◆ **WHAT THE TASK REQUIRES**: Wherever the string "centre" turns up in the data, copy the whole line.

◆ **Dataset excerpts**:
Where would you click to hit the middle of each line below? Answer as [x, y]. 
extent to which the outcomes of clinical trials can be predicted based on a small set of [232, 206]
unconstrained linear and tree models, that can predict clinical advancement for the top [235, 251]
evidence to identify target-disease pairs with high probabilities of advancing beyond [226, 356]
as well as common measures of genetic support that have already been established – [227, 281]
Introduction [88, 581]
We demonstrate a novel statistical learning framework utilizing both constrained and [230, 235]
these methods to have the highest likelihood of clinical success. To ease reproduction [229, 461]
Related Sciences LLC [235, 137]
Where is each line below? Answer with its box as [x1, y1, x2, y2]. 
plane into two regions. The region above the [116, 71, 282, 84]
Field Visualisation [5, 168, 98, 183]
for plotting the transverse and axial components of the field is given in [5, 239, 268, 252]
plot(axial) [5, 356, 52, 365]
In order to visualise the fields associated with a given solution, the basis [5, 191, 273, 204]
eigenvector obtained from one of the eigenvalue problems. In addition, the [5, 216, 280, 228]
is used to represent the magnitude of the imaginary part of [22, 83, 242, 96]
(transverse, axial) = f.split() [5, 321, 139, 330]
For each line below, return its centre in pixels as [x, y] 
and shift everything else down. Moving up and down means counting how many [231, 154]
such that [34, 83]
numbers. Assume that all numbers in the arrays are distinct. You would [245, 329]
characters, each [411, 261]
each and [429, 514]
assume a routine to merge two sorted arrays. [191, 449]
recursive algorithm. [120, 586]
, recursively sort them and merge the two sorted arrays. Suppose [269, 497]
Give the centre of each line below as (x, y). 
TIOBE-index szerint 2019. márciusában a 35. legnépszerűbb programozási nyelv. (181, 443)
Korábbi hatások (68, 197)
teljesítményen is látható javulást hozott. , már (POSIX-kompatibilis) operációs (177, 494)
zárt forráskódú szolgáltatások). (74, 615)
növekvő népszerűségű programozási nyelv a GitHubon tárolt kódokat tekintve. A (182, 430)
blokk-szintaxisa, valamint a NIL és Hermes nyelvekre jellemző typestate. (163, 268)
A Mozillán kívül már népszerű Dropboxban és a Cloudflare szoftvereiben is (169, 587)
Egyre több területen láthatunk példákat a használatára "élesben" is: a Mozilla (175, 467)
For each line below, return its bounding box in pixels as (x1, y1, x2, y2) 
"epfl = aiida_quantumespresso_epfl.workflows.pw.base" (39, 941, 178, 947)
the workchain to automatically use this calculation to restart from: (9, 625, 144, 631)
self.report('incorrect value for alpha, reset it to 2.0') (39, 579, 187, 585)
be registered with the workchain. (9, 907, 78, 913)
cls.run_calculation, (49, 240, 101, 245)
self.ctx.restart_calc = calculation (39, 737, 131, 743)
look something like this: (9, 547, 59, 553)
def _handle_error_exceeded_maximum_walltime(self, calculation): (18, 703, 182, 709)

◆ **TASK ANSWER**:
For each line below, return its centre in pixels as [x, y] 
Give the centre of each line below as (x, y). 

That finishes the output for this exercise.